Pictures must not appear in the copy. Restate exactly the lines below from the one with "positives. Il a" through the one with "Answer as [x, y].", inclusive.

- INPUT MATERIAL
※ ※ ※

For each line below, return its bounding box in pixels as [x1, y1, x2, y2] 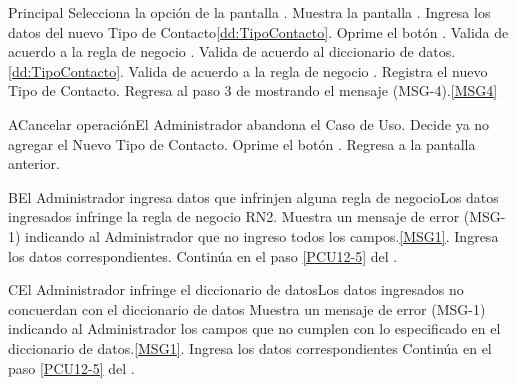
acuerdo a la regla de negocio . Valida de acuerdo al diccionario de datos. [8, 41, 456, 62]
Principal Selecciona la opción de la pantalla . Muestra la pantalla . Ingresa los [8, 2, 491, 22]
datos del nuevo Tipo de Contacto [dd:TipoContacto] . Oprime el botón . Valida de [8, 21, 509, 42]
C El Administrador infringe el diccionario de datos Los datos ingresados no [8, 279, 464, 300]
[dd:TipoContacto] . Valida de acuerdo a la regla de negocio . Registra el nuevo [8, 60, 488, 81]
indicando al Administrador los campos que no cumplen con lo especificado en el [8, 318, 501, 339]
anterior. [8, 153, 60, 174]
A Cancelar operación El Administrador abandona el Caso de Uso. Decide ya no [8, 113, 490, 134]
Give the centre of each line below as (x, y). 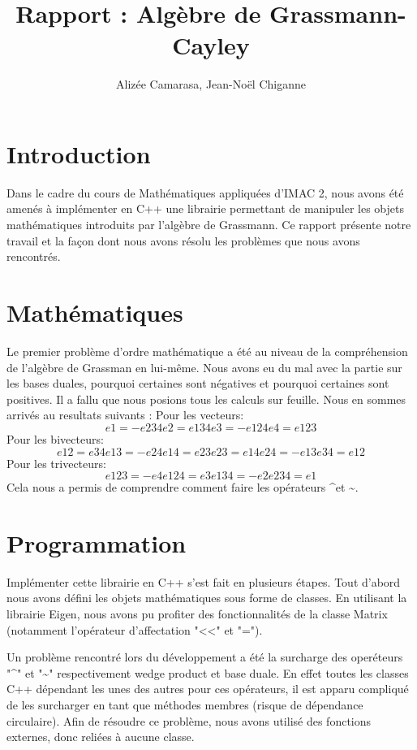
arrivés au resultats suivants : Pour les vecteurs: (125, 415)
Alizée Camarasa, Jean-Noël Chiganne (211, 84)
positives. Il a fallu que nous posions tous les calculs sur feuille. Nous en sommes (206, 399)
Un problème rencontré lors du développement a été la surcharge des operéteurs (205, 657)
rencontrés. (34, 256)
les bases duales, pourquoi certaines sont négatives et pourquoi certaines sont (198, 383)
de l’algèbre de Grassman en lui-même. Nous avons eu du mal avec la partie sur (204, 367)
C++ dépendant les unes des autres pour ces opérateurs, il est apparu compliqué (208, 689)
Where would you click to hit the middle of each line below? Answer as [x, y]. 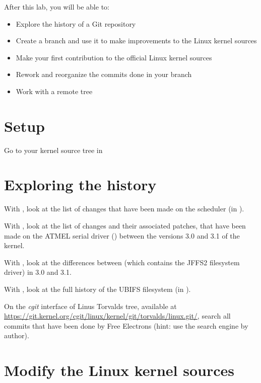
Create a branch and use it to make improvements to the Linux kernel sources [136, 41]
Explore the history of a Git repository [76, 23]
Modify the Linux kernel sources [119, 370]
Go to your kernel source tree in [53, 150]
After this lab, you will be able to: [57, 7]
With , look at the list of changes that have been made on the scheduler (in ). [124, 209]
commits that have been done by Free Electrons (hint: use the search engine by [126, 325]
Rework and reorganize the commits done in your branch [104, 74]
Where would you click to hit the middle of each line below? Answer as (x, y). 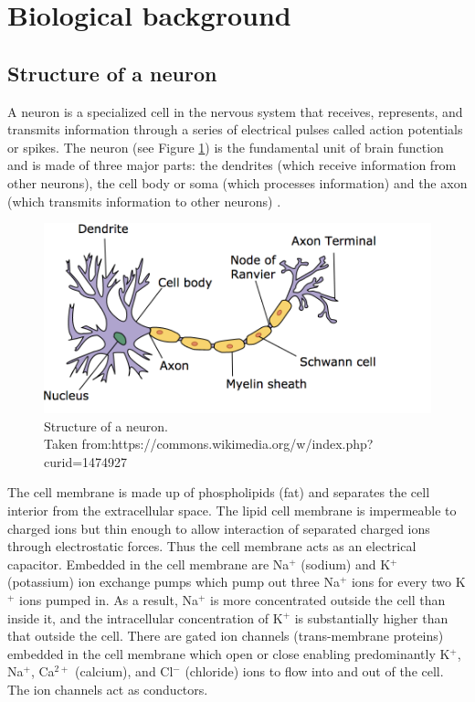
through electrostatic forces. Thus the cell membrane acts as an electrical (212, 546)
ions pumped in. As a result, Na (109, 599)
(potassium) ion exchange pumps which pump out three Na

※ ※ ※

- SOLUTION TO THIS EXERCISE
positives. Il a fallu que nous posions tous les calculs sur feuille. Nous en sommes (206, 399)
Un problème rencontré lors du développement a été la surcharge des operéteurs (205, 657)
rencontrés. (34, 256)
les bases duales, pourquoi certaines sont négatives et pourquoi certaines sont (198, 383)
de l’algèbre de Grassman en lui-même. Nous avons eu du mal avec la partie sur (204, 367)
C++ dépendant les unes des autres pour ces opérateurs, il est apparu compliqué (208, 689)
Where would you click to hit the middle of each line below? Answer as [x, y]. 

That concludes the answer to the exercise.